Uit het hem betreffende uittreksel uit de justitiële documentatie van 30 mei 2011 blijkt dat de verdachte meermalen onherroepelijk is veroordeeld zowel ter zake van het plegen van een soortgelijk delict, als ter zake van het plegen van andersoortige delicten.
Het hof is van oordeel dat gelet op het voorgaande, alsmede op de landelijk geldende oriëntatiepunten voor onwettig verblijf, uit een oogpunt van normhandhaving en vergelding een gevangenisstraf van hierna te melden duur noodzakelijk en passend is.
De raadsman van de verdachte heeft in het kader van het door hem gevoerde strafmaatverweer geen zodanig bijzondere of relevante feiten of omstandigheden aangevoerd dat het hof oplegging van een andere strafmodaliteit aangewezen acht.
Ook overigens is het hof daarvan niet gebleken.
Toepasselijke wettelijke voorschriften
Het hof heeft gelet op artikel 197 van het Wetboek van Strafrecht.
Dit voorschrift is toegepast, zoals dit gold ten tijde van het bewezen verklaarde.
BESLISSING
Het hof:
Verklaart de verdachte niet-ontvankelijk in het hoger beroep, voor zover dat is gericht tegen de vrijspraak van het onder 1 en 2 aan hem ten laste gelegde.
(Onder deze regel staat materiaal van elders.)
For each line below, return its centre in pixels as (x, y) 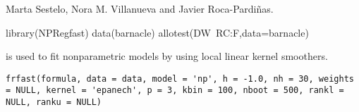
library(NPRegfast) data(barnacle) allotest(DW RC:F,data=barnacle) (157, 32)
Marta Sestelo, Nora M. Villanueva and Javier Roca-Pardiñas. (140, 8)
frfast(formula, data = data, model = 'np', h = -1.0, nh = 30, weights (180, 79)
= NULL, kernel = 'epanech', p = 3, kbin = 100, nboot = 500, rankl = (175, 91)
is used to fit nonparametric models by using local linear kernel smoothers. (167, 56)
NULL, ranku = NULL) (54, 102)

Vernietigt het vonnis waartegen het hoger beroep is gericht, voor zover dat vatbaar is voor hoger beroep, en doet in zoverre opnieuw recht:
Verklaart zoals hiervoor overwogen bewezen dat de verdachte het onder 3 aan hem ten laste gelegde heeft begaan.
Verklaart niet bewezen hetgeen aan de verdachte meer of anders is ten laste gelegd dan hierboven is bewezen verklaard en spreekt de verdachte daarvan vrij.
Verklaart het onder 3 bewezen verklaarde strafbaar, kwalificeert dit als hiervoor vermeld en verklaart de verdachte strafbaar.
Veroordeelt de verdachte tot een gevangenisstraf voor de duur van 4 (vier) maanden.
Beveelt dat de tijd die door de verdachte vóór de tenuitvoerlegging van deze uitspraak in enige in artikel 27, eerste lid, van het Wetboek van Strafrecht bedoelde vorm van voorarrest is doorgebracht, bij de uitvoering van de opgelegde gevangenisstraf in mindering zal worden gebracht, voor zover die tijd niet reeds op een andere straf in mindering is gebracht.
Aldus gewezen door
mr. K. Lahuis, voorzitter,
mr. G.M. Meijer-Campfens en mr. J. Hielkema , raadsheren,
in tegenwoordigheid van H. Kingma, griffier,
en op 16 augustus 2011 ter openbare terechtzitting uitgesproken.